Poster Fri, Jun 5, 2026 • 3:00 PM – 5:00 PM PDT ExHall A & F 152

HAVE-Bench: Hierarchical Audio-Visual Evaluation from Perception to Interaction

Zhong Muyan ⋅ Erfei Cui ⋅ Sen Xing ⋅ Weiyun Wang ⋅ Wen Wu ⋅ Yuchen Hu ⋅ Yanting Zhang ⋅ Xiaowei Hu ⋅ Wenhai Wang ⋅ Chao Zhang ⋅ Jifeng Dai

Paper PDF

Abstract

Multimodal large language models (MLLMs) have expanded from vision–language systems to include audio, unlocking new capabilities in cross-modal reasoning and interaction. To address the limitation that existing benchmarks focus mainly on perception tasks and lack a unified cognitive evaluation framework, we propose Hierarchical Audio-Visual Evaluation Benchmark (HAVE-Bench). It systematically evaluates the audio-related capabilities of MLLMs along a three-level cognitive hierarchy: Perception, Reasoning, and Interaction, utilizing 2,451 curated samples and manually annotated multi-turn interaction-level tasks.
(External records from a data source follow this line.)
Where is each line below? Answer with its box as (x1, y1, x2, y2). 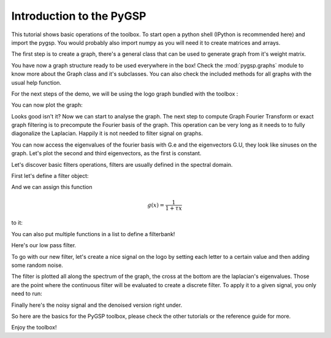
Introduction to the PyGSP (11, 9, 146, 23)
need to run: (11, 290, 42, 298)
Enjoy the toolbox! (11, 324, 57, 331)
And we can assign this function (11, 183, 93, 191)
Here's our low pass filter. (11, 242, 77, 249)
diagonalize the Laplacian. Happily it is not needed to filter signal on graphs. (11, 129, 204, 137)
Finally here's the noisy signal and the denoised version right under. (11, 301, 183, 309)
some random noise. (11, 261, 64, 269)
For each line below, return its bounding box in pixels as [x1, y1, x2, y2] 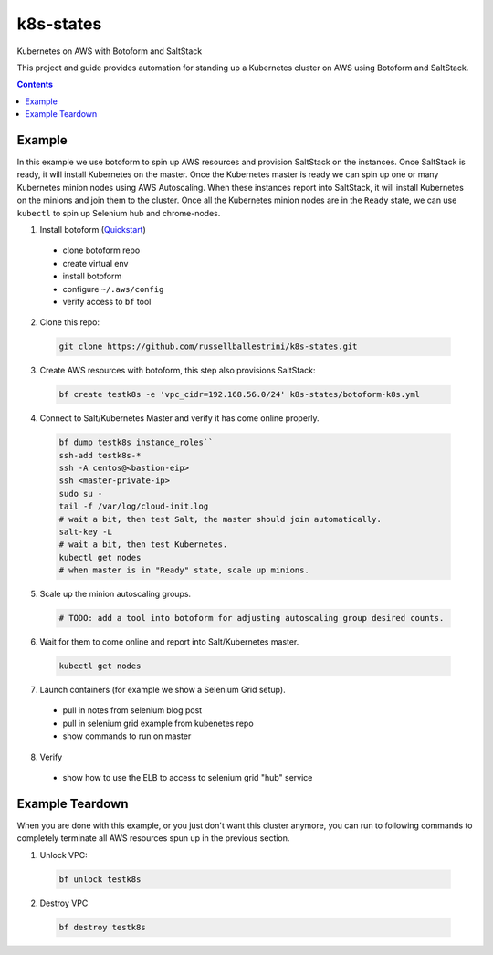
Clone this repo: [39, 317, 100, 328]
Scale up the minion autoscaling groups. [39, 589, 192, 600]
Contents [16, 79, 54, 90]
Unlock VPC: [39, 849, 88, 860]
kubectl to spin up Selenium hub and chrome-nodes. [16, 207, 221, 218]
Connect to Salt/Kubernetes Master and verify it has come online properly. [39, 413, 320, 424]
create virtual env [62, 257, 129, 268]
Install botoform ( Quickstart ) [39, 224, 146, 235]
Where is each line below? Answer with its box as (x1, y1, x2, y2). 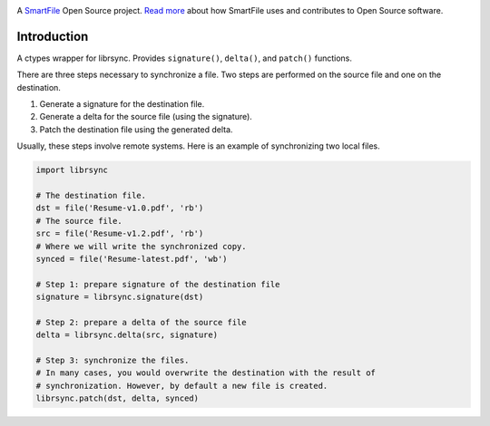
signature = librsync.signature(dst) (35, 292, 204, 303)
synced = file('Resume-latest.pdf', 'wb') (35, 254, 228, 264)
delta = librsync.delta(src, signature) (35, 330, 218, 340)
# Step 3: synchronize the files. (35, 355, 190, 366)
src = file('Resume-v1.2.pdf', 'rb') (35, 228, 204, 239)
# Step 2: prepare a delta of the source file (35, 317, 247, 327)
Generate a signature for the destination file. (39, 99, 205, 110)
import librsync (35, 165, 109, 176)
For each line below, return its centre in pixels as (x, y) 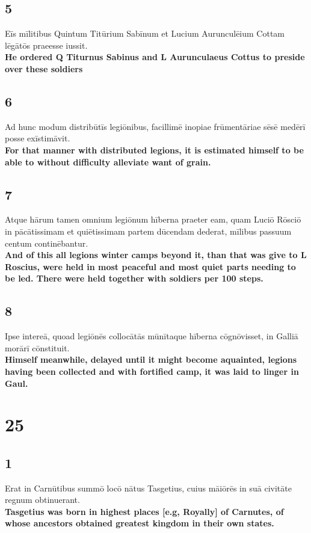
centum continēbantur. (47, 243)
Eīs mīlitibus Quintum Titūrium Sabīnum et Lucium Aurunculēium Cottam (145, 33)
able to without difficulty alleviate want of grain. (108, 162)
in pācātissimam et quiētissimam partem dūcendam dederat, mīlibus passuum (148, 231)
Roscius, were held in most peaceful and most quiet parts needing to (150, 266)
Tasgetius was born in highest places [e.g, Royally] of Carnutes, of (144, 511)
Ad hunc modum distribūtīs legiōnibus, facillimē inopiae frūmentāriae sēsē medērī (155, 126)
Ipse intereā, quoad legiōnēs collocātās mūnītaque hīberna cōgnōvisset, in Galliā (152, 336)
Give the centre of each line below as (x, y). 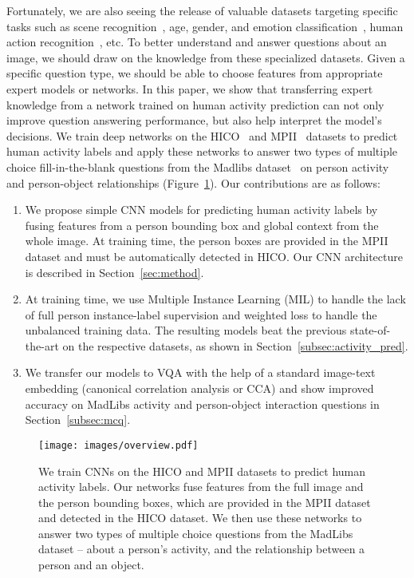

Experiments using this unified framework reveal significant gaps in existing models at the reasoning and interaction levels, with speech-driven visual question answering (VQA) performance significantly lagging behind the text–image setting. These findings underscore the urgency of enhancing models’ handling of long and complex audio and facilitating the transfer of reasoning capabilities from the vision–text to the audio–visual domain.